Service Discovery: One, Some, or All

Service Discovery, to use the basic definition, is the mechanism in which services, residing at a non-static address, can be found on a computer network. There are, in a basic nutshell, three types of service discovery, modeled after how they offer their service endpoints to the clients. This set can be reduced to two types in most real world scenarios.

Service discovery systems are designed to return endpoints, a list of one or more logical host and/or host:port or even URL lists. These endpoints are generally in a group colloquially known as a serverset. Endpoints are also considered ephemeral - they can be de-registered at any time due to failing health checks, or other network events, including an intentional de-registration due to service shutdown.


A service discovery system of the “one” type is concerned with discovering a single logical endpoint, and will generally not attempt to make use of more than one endpoint if that is returned.

A classical case of a “one” discovery type is DNS (though it is not limited to this use case). Many service discovery frameworks and schemes, including some built at a bird website company, do not provide good first class support for this model, or do not encourage its use in a production system relying on manual service registration in a front end server. This leads to hacks, frustration, and general grief. Scripts, developers, and operations really need to be able to run curl on the command line - don’t break this mode of operation for them.


The “some” use case assumes that a client wants a partial view of the serverset. This could be a minority (more than one for redundancy), or a large number (for instance, to load balance a huge volume of requests). This use case is the resilient use case - you accept a smaller than total population. This is also an efficient scheme: a large number of clients enumerating thousands of available endpoints is slow and chatty, and is known on more than one occasion to saturate backends used for discovery.
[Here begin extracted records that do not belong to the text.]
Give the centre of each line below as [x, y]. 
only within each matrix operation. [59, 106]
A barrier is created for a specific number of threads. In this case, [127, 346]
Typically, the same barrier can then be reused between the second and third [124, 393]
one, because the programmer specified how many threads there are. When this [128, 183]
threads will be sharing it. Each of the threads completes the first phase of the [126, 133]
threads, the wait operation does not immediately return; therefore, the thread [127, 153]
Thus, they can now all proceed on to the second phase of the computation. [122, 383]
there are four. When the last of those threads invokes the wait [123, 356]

As the world changes under them, such as services moving due to a deploy or fail-over, all of these clients are straining to maintain up-to-date endpoint lists on every change. This isn’t likely to hurt you even with hundreds of clients, but once the 1000 mark is crossed things are going to go south quickly.
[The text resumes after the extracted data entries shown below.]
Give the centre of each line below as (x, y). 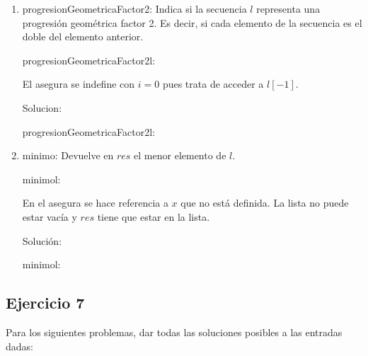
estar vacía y (50, 216)
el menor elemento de (180, 155)
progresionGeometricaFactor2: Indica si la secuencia (134, 8)
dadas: (19, 346)
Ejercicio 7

DNS is not precluded from acting in a service discovery role, via SRV records and even multiple DNS RR results, which clients needing more than one endpoint can query and enumerate.


The mode of fallacy - this is often the mode many libraries and systems first operate in. The workflow for discovery in non-tolerant systems generally involves:

  1. Find serverset
  2. Start enumerating large serverset
  3. Fail for any reason
  4. Return no endpoints

This isn’t resilient code, but that didn’t stop more than one service discovery agent following this model in my experience. The “all” model does provide one compelling use case, which allows for client-side sharding of data: if all endpoints are registered, clients can avoid using proxies to directly access data on the origin node.
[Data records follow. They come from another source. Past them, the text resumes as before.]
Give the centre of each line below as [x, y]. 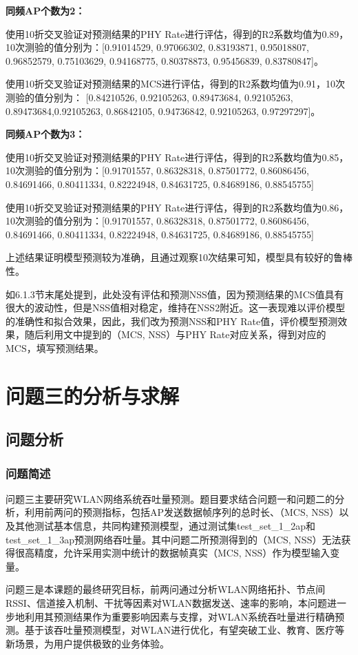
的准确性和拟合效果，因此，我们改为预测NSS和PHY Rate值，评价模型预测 [172, 321]
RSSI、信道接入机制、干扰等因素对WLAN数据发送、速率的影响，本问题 [167, 603]
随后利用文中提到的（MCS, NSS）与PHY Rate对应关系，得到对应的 [175, 334]
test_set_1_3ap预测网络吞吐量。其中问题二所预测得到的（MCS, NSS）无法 [173, 539]
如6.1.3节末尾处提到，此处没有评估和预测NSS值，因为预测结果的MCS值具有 [175, 294]
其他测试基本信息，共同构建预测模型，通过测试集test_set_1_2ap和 [165, 526]
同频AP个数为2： [45, 10]
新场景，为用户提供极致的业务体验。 [87, 643]

“All”, in practice, never exists. Due to network partitions and software failures, you can never guarantee that all endpoints can be enumerated, and that all endpoints even are registered that want to be. If you are depending on “all” for sharding detection, you need to provide a more resilient model which does not depend on ephemeral registration. A node is in the system, and has a sharded set of data, based on a more static intent map. You can use serversets as a gauge of health, but not of underlying registration.

The failures of the “all” model are especially important to monitoring systems: A lot of designs assume a globally-correct discovery model to find metrics and health checks. While you can provide a mostly globally correct intent model (“I expect these things to be running in this number”), you cannot depend on a “discover everything” model to locate running services.

One of the larger changes at the bird website monitoring stack involved breaking this assumption. While it was serviceable at a small scale, it routinely broke down further and further as scale increased. Replacing the discovery model with a “one” analogue (which however still required reading “some” of the endpoint nodes in Zookeeper to provide some semblance of load balancing) provided an immediate data quality improvement, as only a very small set of endpoints needed to be resolved in order to operate.

And more

With cloud computing and containerization, service discovery will keep on being a space with innovation. Yet, it is also rife with incompatibilities - no two systems are the same. Systems which get this right get back to basics. For example, Kubernetes provides DNS based discovery with load balancers. This allows both the curl use case, and the large request volume use case, to work transparently (something commonly missing in these systems). The state of the industry is improving - lets not all fall into the same traps.